What is being asked |
From the entries below, copy out every line with "processing" in it.

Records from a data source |
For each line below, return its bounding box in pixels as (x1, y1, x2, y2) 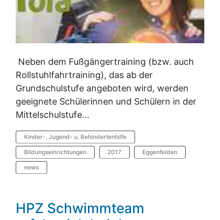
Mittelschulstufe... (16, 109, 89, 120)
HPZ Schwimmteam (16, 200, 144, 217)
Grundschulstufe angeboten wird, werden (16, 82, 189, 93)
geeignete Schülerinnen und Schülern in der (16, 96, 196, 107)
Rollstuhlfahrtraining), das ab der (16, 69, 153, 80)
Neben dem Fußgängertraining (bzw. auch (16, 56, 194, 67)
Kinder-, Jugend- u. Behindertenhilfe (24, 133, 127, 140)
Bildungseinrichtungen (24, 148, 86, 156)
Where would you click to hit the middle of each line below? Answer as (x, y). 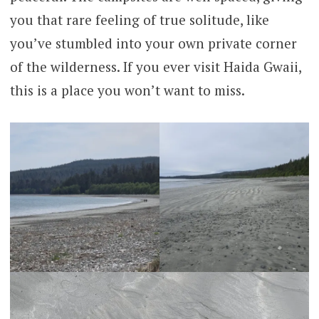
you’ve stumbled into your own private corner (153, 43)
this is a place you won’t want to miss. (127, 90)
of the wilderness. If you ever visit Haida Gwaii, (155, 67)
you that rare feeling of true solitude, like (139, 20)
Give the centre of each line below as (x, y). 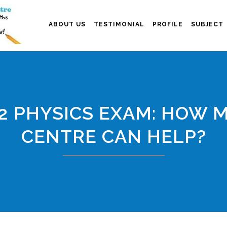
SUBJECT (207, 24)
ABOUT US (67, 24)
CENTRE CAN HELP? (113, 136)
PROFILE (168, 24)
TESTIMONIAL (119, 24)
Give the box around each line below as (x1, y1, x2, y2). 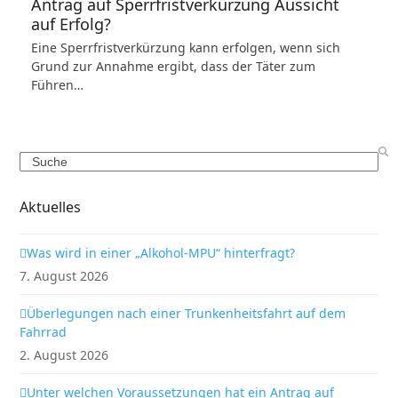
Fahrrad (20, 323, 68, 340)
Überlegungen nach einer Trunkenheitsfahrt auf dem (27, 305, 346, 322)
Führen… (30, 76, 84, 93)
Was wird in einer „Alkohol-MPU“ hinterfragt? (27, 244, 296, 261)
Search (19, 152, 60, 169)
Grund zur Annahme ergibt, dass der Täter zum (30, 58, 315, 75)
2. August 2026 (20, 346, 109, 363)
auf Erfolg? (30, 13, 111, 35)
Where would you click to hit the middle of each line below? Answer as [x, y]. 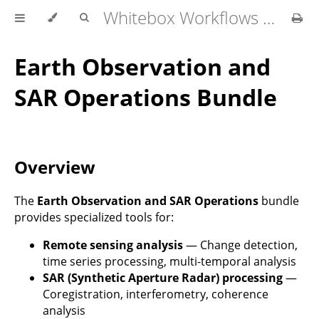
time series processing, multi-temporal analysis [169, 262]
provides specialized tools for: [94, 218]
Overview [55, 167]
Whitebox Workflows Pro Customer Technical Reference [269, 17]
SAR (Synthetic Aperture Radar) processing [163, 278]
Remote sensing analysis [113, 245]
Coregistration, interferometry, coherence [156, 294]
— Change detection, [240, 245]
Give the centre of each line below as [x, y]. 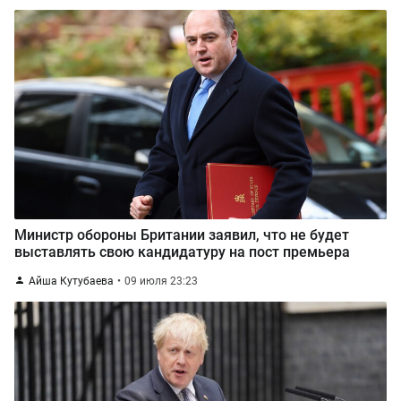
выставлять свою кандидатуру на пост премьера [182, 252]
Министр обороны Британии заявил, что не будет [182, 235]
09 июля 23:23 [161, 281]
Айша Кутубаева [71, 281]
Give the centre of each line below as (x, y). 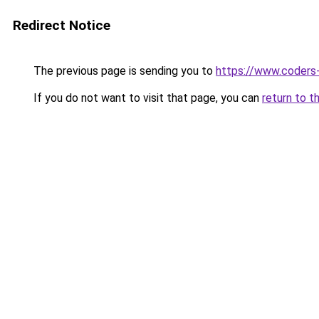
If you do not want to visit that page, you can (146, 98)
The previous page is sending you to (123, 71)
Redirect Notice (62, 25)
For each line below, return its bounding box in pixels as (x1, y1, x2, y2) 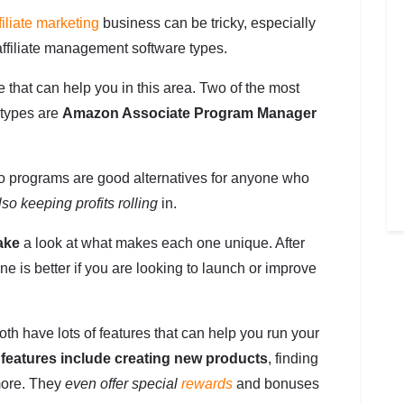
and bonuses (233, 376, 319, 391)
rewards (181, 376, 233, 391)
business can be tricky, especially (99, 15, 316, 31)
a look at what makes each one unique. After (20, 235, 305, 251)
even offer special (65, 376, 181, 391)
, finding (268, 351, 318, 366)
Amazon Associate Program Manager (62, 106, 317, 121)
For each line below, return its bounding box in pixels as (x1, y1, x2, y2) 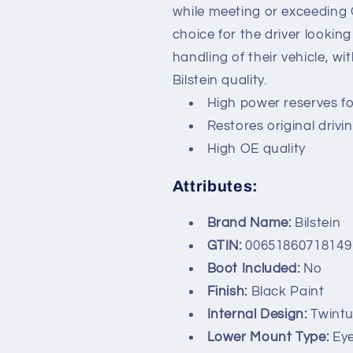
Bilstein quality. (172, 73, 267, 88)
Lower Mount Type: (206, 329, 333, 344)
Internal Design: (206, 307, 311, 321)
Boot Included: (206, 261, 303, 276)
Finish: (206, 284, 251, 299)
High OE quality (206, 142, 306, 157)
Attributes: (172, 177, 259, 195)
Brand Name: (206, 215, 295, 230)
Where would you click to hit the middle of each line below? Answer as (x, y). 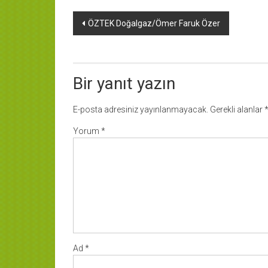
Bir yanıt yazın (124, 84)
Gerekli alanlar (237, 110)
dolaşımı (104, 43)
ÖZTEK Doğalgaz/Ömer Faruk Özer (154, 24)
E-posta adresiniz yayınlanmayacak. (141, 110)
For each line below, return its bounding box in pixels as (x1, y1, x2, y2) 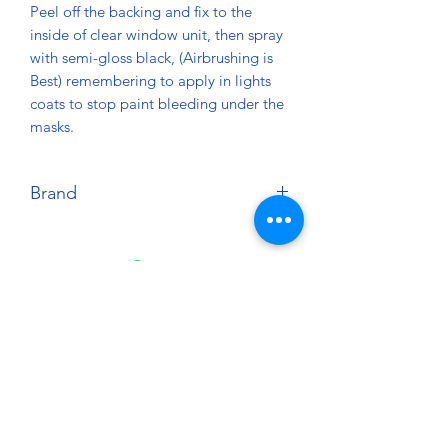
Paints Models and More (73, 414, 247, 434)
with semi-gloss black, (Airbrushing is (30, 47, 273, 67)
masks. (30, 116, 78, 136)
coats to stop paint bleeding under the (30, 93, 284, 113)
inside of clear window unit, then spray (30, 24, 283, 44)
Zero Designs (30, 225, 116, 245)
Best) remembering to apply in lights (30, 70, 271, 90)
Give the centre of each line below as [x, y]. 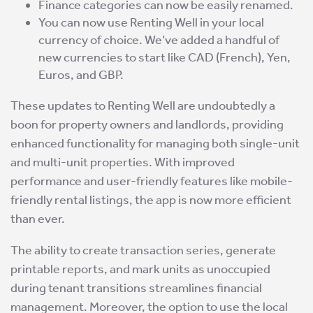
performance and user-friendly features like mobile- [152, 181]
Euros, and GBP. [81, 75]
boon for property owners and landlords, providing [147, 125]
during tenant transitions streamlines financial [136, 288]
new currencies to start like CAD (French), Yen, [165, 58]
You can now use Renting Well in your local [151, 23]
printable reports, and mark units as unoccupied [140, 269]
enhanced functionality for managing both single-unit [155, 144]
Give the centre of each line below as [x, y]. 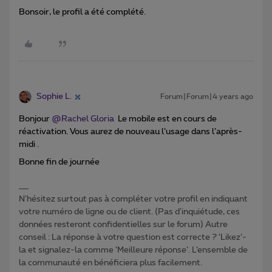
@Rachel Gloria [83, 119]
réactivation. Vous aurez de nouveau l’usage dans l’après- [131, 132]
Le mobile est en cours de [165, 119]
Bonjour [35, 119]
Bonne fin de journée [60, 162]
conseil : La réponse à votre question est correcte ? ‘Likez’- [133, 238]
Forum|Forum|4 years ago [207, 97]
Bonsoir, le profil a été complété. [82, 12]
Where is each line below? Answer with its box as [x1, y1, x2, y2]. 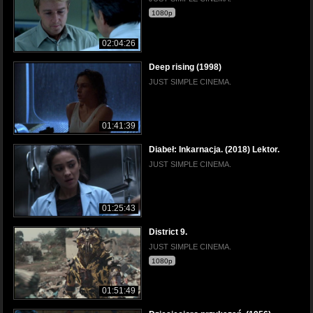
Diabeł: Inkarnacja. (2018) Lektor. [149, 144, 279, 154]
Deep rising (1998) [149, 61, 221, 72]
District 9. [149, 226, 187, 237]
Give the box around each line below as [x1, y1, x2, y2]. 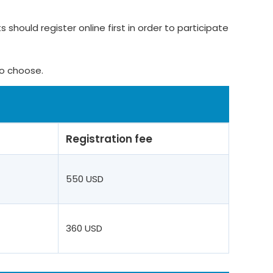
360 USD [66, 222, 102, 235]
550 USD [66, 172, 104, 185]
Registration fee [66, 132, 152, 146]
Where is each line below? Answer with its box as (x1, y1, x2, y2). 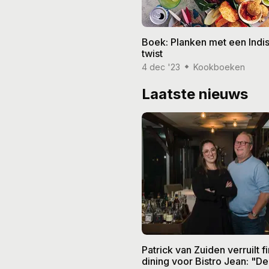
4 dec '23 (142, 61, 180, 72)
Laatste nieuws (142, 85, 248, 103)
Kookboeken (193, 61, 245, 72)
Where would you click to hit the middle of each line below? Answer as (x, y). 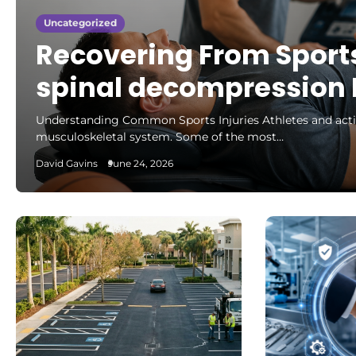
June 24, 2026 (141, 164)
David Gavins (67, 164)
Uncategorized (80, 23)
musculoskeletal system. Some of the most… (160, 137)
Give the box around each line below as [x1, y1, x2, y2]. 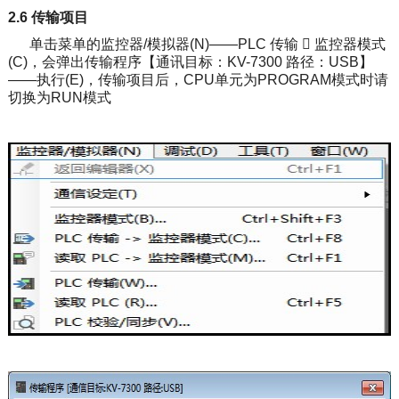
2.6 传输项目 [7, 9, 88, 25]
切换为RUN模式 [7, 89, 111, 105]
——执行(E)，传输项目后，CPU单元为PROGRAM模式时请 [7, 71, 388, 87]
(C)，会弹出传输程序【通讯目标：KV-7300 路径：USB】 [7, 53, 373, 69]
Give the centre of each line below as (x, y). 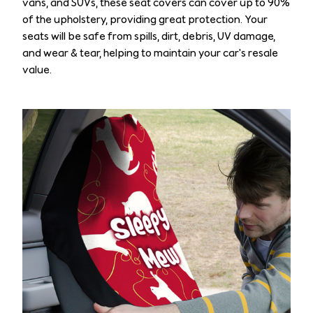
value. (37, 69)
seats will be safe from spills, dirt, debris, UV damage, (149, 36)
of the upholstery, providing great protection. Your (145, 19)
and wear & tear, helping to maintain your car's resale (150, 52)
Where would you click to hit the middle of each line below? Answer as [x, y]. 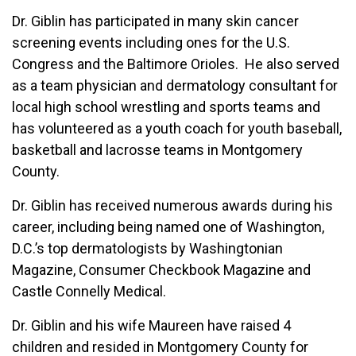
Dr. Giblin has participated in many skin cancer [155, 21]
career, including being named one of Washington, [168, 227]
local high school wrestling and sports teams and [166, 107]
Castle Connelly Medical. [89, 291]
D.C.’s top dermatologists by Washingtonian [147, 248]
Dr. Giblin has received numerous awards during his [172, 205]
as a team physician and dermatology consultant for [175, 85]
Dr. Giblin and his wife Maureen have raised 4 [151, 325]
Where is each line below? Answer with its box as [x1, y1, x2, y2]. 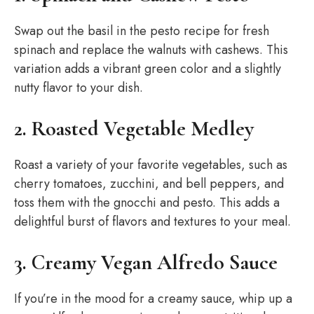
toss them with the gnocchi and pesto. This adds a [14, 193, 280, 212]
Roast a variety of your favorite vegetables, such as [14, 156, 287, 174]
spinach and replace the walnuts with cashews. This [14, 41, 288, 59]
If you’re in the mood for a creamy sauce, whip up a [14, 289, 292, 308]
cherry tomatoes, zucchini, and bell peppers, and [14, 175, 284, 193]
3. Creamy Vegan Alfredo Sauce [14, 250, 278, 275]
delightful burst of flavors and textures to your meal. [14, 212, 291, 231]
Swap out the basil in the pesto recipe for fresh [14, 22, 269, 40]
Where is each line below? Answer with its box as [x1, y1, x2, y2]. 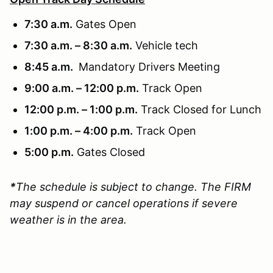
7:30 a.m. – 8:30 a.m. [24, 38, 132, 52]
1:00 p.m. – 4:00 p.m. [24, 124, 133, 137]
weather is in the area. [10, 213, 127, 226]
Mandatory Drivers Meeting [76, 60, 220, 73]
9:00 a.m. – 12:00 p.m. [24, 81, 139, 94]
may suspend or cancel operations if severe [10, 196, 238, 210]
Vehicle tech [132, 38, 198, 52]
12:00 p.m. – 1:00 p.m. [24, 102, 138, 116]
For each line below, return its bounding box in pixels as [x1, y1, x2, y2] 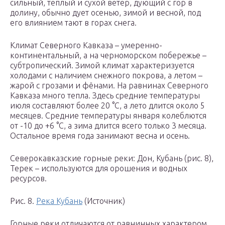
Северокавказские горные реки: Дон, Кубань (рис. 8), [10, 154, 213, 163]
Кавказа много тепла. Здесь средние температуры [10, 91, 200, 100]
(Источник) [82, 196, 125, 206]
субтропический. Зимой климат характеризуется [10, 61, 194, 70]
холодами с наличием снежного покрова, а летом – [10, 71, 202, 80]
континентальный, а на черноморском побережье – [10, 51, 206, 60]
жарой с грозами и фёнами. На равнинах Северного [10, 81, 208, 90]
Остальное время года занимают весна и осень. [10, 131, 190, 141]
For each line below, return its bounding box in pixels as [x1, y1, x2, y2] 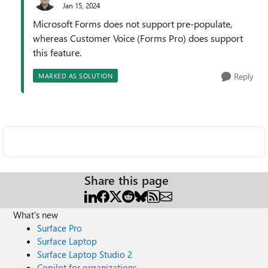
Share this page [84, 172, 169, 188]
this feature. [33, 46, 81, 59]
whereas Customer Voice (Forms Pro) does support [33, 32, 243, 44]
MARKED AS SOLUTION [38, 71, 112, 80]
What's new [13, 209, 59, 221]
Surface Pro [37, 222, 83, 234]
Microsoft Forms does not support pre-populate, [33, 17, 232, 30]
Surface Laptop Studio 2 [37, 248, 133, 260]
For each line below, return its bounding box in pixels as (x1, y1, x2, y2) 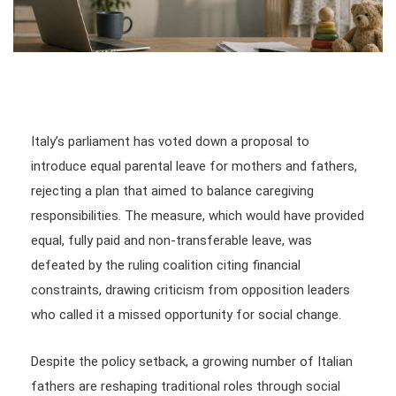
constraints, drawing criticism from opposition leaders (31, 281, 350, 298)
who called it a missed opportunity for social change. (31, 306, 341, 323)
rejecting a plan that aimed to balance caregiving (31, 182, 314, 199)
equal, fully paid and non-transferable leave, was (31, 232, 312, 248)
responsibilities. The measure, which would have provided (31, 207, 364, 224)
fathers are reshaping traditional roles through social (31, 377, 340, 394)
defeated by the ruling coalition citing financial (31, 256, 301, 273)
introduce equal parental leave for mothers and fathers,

Solution below |
time series processing, multi-temporal analysis [169, 262]
SAR (Synthetic Aperture Radar) processing [163, 278]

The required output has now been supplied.